(Provided data):

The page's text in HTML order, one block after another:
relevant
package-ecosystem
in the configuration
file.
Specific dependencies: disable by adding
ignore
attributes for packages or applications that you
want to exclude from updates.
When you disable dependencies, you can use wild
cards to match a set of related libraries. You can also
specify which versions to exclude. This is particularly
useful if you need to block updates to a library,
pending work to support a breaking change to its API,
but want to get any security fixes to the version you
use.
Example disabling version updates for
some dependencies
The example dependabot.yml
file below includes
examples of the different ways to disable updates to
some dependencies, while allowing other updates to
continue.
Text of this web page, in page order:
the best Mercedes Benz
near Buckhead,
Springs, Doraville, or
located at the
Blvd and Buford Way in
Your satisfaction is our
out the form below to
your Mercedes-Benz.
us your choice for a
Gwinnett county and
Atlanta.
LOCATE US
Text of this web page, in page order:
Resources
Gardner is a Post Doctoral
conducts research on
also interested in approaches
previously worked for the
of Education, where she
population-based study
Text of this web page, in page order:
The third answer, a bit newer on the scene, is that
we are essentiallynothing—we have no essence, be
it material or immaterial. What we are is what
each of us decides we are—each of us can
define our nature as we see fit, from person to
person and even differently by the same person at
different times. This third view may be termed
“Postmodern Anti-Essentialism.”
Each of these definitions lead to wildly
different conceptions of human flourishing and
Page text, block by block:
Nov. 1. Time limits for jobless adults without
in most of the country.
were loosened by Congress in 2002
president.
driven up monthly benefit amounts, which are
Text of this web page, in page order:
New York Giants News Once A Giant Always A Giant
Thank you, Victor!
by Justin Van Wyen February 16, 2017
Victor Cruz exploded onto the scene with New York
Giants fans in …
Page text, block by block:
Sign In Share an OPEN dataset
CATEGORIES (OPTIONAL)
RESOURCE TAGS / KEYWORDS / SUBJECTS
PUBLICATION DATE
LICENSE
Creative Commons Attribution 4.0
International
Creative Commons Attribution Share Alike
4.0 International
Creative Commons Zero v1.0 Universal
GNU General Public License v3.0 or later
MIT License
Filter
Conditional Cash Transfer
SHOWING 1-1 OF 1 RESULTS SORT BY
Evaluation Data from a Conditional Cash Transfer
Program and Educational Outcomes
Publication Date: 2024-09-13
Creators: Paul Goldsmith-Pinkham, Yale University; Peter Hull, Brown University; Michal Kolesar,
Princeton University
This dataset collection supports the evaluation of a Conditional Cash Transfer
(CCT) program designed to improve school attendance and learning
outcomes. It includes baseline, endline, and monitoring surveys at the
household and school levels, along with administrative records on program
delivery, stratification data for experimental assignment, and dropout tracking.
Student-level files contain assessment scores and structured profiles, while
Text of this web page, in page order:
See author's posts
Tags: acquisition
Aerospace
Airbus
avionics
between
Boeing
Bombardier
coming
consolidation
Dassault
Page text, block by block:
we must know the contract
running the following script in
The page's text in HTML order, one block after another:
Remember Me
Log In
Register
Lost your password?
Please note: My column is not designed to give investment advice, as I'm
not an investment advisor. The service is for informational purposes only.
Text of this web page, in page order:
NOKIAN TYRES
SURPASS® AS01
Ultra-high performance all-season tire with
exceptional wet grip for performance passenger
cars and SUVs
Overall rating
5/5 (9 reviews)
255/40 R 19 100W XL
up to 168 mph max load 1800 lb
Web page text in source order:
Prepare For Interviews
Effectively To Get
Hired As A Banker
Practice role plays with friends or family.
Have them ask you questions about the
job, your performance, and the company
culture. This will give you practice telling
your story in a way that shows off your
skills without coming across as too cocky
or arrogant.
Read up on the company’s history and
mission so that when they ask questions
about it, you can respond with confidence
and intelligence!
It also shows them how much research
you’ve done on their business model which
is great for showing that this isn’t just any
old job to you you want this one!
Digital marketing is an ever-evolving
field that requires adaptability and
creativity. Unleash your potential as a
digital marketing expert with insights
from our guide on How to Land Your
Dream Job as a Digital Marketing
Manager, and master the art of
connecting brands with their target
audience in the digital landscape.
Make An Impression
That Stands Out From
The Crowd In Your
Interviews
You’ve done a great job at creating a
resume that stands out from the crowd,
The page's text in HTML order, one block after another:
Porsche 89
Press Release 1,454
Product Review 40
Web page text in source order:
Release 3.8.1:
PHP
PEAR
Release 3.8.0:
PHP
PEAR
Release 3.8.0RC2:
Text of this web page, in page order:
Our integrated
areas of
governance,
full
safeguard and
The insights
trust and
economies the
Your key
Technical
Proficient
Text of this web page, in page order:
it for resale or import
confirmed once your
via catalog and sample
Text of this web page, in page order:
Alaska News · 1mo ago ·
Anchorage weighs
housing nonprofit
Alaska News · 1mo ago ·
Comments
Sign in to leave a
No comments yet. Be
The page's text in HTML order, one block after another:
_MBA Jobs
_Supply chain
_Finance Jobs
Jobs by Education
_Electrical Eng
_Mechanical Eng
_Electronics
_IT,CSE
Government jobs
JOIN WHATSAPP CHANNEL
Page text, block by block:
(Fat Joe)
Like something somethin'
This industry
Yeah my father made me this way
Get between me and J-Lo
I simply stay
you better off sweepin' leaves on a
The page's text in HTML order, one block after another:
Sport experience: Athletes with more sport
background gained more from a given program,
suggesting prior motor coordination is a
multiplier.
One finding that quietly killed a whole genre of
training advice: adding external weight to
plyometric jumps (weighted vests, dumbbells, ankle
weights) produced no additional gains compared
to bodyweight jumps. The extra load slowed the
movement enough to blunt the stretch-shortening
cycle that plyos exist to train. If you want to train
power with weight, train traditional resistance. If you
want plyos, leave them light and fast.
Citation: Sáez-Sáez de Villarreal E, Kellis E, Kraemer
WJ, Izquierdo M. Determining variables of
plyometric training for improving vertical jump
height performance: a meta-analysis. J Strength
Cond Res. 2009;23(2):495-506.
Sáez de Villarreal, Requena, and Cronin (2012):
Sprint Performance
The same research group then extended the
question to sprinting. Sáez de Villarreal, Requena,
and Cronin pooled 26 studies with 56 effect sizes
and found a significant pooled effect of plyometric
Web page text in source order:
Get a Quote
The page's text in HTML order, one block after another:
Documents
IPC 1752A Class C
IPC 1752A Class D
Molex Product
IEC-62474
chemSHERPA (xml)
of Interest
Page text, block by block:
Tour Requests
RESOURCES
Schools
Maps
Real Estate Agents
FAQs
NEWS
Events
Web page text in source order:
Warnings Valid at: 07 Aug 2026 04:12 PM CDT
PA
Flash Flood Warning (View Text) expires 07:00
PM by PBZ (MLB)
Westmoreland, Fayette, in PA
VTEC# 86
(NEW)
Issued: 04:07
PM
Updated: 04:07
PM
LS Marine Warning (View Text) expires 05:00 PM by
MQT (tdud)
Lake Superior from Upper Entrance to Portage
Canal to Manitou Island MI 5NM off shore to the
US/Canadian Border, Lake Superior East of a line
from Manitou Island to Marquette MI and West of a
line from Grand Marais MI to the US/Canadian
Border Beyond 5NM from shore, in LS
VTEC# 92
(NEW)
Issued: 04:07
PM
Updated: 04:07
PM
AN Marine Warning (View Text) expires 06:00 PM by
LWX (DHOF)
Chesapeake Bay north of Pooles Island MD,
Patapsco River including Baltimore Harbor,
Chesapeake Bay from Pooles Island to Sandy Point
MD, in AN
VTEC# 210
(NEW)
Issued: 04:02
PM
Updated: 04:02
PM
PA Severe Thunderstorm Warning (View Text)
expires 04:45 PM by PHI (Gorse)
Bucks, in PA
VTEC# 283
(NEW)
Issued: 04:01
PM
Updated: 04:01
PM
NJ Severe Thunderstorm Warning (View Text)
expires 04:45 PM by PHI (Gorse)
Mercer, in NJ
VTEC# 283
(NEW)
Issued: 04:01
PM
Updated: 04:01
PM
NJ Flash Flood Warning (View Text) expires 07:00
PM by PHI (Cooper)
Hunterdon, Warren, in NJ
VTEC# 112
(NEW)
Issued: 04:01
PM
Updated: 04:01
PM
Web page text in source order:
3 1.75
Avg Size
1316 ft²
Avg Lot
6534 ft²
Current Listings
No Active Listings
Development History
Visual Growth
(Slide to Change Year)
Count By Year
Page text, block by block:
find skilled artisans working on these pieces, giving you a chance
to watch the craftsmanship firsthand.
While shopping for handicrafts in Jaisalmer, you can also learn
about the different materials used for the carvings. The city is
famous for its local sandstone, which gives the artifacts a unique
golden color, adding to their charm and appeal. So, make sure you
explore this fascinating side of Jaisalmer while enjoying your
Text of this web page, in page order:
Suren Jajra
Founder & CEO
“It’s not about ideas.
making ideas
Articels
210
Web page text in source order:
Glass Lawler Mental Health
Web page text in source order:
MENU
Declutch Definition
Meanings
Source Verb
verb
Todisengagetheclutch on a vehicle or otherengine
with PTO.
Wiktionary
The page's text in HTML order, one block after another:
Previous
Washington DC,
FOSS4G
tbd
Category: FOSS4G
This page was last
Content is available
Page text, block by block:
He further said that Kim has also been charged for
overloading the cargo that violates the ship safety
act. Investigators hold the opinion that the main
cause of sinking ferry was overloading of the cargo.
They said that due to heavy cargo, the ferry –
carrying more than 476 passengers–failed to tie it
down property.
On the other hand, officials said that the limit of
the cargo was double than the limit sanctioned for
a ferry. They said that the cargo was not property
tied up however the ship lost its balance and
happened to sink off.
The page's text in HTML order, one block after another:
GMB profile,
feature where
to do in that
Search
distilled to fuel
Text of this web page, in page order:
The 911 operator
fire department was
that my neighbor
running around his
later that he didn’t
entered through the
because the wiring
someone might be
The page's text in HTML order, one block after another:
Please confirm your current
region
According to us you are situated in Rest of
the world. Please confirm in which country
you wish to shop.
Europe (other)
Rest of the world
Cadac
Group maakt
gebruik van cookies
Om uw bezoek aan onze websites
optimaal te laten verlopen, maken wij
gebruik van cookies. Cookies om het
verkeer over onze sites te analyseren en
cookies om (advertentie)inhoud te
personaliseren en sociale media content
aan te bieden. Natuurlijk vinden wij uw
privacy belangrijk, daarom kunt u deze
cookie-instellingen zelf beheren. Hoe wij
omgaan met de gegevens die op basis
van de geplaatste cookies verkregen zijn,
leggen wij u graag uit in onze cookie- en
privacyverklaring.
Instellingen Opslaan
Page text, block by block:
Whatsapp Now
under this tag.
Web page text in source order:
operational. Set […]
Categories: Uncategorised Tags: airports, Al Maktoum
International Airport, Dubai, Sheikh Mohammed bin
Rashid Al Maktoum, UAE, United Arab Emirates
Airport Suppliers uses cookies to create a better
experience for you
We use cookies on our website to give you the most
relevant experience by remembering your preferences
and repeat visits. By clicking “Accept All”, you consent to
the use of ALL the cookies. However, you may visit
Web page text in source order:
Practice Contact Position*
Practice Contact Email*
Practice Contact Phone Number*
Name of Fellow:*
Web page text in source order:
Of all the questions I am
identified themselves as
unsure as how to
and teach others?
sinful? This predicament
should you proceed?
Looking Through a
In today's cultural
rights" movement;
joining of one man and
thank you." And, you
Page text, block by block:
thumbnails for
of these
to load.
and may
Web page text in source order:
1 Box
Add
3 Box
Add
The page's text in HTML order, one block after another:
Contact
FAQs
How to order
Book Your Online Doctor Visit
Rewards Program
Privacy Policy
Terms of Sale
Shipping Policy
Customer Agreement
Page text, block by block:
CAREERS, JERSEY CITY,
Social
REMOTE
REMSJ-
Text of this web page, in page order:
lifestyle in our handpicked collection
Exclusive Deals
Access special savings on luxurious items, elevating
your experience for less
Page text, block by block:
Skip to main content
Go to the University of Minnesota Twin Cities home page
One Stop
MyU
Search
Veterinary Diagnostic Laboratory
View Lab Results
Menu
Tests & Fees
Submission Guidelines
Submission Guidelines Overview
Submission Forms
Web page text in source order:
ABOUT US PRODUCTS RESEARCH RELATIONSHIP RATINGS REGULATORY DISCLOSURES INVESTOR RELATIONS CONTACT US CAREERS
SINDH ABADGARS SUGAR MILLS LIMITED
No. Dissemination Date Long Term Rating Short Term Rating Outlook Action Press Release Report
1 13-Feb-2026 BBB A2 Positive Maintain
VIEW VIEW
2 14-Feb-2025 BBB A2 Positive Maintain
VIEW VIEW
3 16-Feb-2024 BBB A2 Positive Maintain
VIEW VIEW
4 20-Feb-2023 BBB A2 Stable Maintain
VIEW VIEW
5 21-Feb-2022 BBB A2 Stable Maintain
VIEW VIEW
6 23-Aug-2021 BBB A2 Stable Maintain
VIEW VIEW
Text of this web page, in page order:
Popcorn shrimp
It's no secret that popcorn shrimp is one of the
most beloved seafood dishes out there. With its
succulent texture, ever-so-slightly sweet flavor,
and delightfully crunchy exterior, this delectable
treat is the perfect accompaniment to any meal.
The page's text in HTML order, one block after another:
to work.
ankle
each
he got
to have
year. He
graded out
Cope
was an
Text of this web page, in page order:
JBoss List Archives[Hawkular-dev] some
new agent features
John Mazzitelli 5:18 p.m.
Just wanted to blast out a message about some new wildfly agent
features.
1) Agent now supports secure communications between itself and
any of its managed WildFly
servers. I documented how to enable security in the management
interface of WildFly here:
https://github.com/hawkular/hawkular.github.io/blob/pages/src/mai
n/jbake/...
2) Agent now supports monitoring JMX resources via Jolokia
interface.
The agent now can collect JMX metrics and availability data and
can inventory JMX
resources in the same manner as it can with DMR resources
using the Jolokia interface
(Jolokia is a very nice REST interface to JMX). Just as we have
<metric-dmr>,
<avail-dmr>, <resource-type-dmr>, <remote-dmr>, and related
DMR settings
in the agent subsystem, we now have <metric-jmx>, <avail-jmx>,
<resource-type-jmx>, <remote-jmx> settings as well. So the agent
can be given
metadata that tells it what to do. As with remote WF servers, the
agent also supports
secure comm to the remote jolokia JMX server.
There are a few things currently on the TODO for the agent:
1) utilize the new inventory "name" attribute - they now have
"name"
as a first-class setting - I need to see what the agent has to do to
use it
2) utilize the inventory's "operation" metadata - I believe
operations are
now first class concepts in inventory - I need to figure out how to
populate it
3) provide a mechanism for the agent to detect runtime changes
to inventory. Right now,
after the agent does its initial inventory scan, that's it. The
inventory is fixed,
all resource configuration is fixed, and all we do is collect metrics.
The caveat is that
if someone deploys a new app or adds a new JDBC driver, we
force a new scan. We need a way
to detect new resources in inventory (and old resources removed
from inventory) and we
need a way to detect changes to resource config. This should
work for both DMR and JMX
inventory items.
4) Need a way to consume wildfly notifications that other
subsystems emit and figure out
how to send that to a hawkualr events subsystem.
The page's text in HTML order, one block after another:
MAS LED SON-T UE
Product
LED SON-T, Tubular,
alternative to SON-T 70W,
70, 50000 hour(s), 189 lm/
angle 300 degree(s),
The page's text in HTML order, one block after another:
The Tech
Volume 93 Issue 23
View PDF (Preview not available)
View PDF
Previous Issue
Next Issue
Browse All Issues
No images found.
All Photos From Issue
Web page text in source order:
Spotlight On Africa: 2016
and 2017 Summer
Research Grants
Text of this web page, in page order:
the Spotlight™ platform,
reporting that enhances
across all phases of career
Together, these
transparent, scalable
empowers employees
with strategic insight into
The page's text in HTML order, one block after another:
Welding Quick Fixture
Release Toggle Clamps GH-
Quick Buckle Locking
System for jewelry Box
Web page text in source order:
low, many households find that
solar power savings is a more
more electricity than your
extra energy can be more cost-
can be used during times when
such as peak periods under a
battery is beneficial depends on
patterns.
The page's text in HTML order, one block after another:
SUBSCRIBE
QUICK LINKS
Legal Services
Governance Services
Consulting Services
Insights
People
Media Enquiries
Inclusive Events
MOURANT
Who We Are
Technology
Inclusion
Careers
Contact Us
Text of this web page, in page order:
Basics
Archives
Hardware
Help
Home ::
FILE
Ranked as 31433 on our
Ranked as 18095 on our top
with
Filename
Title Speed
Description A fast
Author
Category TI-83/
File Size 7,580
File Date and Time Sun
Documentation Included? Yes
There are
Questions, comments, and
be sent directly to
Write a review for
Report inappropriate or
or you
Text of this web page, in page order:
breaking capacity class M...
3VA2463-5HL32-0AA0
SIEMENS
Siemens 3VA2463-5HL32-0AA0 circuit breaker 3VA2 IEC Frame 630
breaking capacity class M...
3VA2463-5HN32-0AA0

(Task item): Here the output must be the lines above from the line with "Citation: Sáez-Sáez de" to the line with "The same research group then extended the", both included, duplicated word for word and nothing else.

(Your response):
Citation: Sáez-Sáez de Villarreal E, Kellis E, Kraemer
WJ, Izquierdo M. Determining variables of
plyometric training for improving vertical jump
height performance: a meta-analysis. J Strength
Cond Res. 2009;23(2):495-506.
Sáez de Villarreal, Requena, and Cronin (2012):
Sprint Performance
The same research group then extended the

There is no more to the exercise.